## Directions for this task
Every line of the material below should be output exactly as written, with the images skipped.
START Information supplied
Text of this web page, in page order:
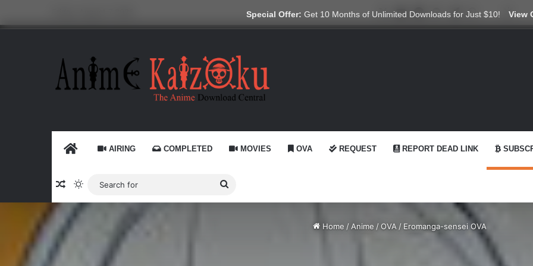
Special Offer: Get 10 Months of Unlimited Downloads for Just $10! View
X YouTube
RedditGitHubTelegram
WhatsApp
Ko-fi
HOME AIRING COMPLETED MOVIES OVA REQUEST REPORT DEAD LINK
Random Article
Switch skin
Search
for
Home / Anime /OVA / Eromanga-sensei OVA
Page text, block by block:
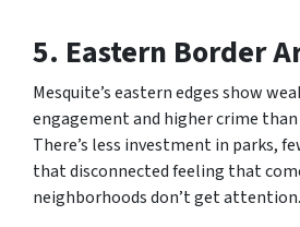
END Information supplied
## Response area
Text of this web page, in page order:
Special Offer: Get 10 Months of Unlimited Downloads for Just $10! View
X YouTube
RedditGitHubTelegram
WhatsApp
Ko-fi
HOME AIRING COMPLETED MOVIES OVA REQUEST REPORT DEAD LINK
Random Article
Switch skin
Search
for
Home / Anime /OVA / Eromanga-sensei OVA
Page text, block by block:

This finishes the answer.